Honeycomb or Datadog
- Start with dataset or service filters on
service.name.
- Group by span name and error status.
- Sample raw spans to confirm exact attribute keys before building aggregate conclusions.
Follow-On Decisions
After answering the telemetry question, choose the next step based on the evidence.
Prioritize in this order:
- Broken trace continuity or missing spans.
- Missing attributes that block filtering, correlation, or incident response.
- High-frequency latency hotspot with a narrow owner.
- High-severity error cluster with a narrow owner.
- Dashboard or query ergonomics improvements.
Prefer the smallest change that unlocks the most operational clarity.
Output Contract
When using this skill, produce findings in this shape:
- Telemetry source used.
- The question answered.
- One confirmed bottleneck, observability gap, or healthy result.
- The exact evidence: span name, trace ID or run ID, attribute presence or absence, and duration or error pattern.
- The smallest code, workflow, or instrumentation change to make, if one is needed.
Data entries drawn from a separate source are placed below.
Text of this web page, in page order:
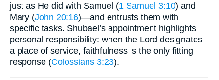
just as He did with Samuel (1 Samuel 3:10) and
Mary (John 20:16)—and entrusts them with
specific tasks. Shubael’s appointment highlights
personal responsibility: when the Lord designates
a place of service, faithfulness is the only fitting
response (Colossians 3:23).

- The validation step that would prove the result or follow-on change.
gh-aw Specific Pointers
Start with these files when telemetry indicates an instrumentation or correlation problem:
actions/setup/js/send_otlp_span.cjs
actions/setup/js/action_setup_otlp.cjs
actions/setup/js/action_conclusion_otlp.cjs
actions/setup/js/otlp.cjs
actions/setup/js/generate_observability_summary.cjs
actions/setup/js/aw_context.cjs
pkg/workflow/observability_otlp.go
docs/src/content/docs/guides/custom-otlp-attributes.md
Anti-Patterns
Avoid these common mistakes:
- starting with full-code inspection before checking whether telemetry already proves the issue
- treating a single anomalous trace as a systemic problem
- proposing instrumentation changes without naming the missing attribute or broken correlation edge
- spending prompt budget on backend-specific browsing before confirming the standard six queries
- mixing exporter failures with business-logic failures
Expected Result
After using this skill, the agent should be able to move from raw OTel data to a grounded answer without re-deriving the telemetry playbook.